→ **Exercise goal**
Extract the stretch of lines that starts at the line with "CHEMFLOW Products has MOVED!" and ends at the last line of the data below. Give it exactly, without pictures.

→ **Available data**
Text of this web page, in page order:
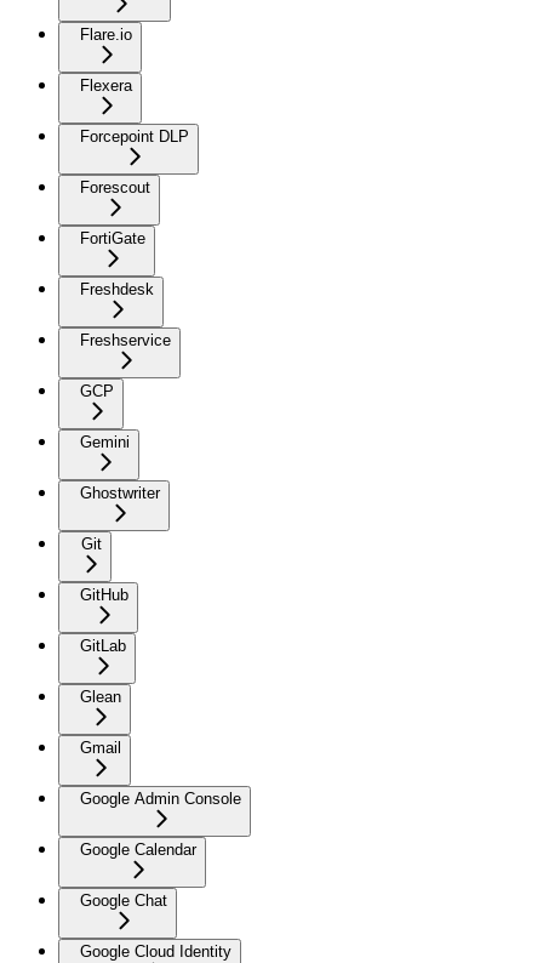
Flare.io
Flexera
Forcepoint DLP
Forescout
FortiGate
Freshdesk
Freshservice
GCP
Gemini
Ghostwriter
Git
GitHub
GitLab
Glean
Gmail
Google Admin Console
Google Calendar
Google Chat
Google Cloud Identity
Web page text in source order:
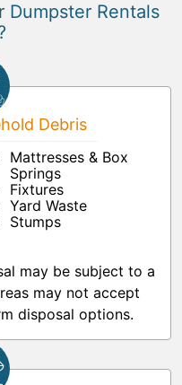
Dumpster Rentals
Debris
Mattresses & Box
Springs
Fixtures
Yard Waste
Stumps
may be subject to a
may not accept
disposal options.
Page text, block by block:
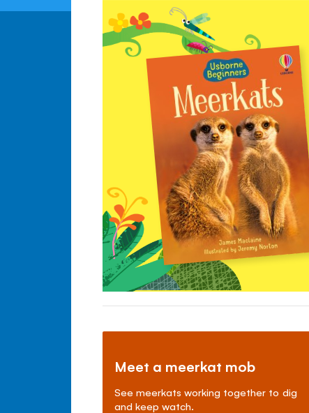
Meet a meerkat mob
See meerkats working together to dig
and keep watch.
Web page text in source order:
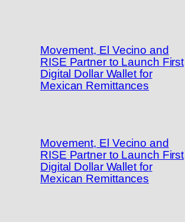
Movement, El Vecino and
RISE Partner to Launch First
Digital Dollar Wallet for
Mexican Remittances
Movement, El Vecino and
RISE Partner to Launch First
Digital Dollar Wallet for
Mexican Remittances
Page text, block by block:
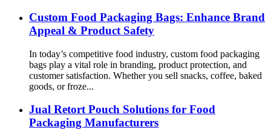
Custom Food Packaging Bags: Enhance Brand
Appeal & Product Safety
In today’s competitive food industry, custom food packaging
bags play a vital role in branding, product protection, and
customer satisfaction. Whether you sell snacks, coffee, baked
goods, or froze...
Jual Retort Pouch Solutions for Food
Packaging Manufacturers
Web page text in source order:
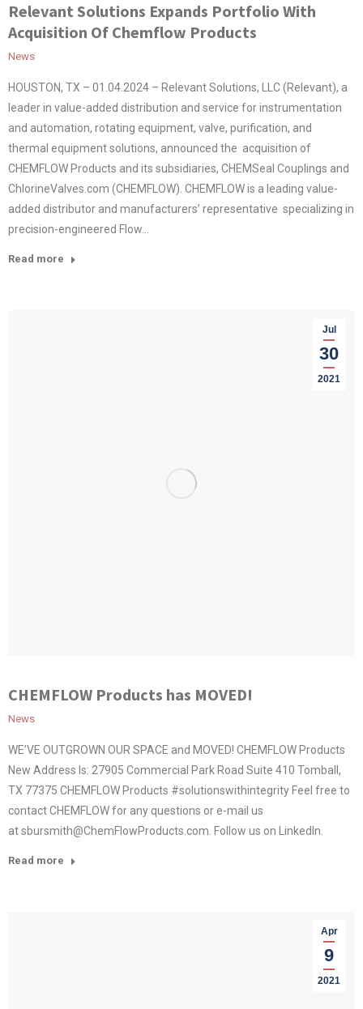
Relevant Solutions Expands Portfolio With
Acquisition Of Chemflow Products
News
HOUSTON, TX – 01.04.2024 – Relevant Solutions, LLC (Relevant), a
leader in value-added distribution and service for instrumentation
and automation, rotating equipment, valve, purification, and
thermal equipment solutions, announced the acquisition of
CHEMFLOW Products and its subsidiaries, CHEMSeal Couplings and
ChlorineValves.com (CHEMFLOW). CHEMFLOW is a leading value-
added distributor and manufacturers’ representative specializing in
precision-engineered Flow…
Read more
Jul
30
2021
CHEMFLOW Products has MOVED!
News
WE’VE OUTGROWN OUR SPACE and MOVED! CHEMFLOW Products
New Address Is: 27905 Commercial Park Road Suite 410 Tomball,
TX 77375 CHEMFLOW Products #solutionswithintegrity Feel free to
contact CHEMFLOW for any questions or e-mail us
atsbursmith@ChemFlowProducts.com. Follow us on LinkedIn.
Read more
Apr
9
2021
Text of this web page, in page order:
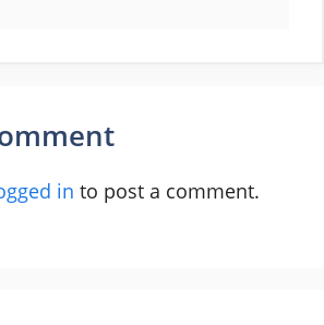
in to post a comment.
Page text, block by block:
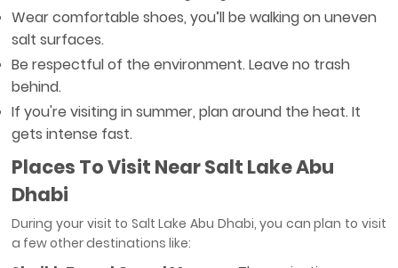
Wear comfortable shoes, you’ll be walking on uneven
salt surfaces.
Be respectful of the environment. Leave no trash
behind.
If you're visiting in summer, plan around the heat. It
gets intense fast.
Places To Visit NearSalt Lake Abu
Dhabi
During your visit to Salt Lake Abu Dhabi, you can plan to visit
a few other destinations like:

→ **Reply**
CHEMFLOW Products has MOVED!
News
WE’VE OUTGROWN OUR SPACE and MOVED! CHEMFLOW Products
New Address Is: 27905 Commercial Park Road Suite 410 Tomball,
TX 77375 CHEMFLOW Products #solutionswithintegrity Feel free to
contact CHEMFLOW for any questions or e-mail us
atsbursmith@ChemFlowProducts.com. Follow us on LinkedIn.
Read more
Apr
9
2021
Text of this web page, in page order:
in to post a comment.
Page text, block by block:
Wear comfortable shoes, you’ll be walking on uneven
salt surfaces.
Be respectful of the environment. Leave no trash
behind.
If you're visiting in summer, plan around the heat. It
gets intense fast.
Places To Visit NearSalt Lake Abu
Dhabi
During your visit to Salt Lake Abu Dhabi, you can plan to visit
a few other destinations like:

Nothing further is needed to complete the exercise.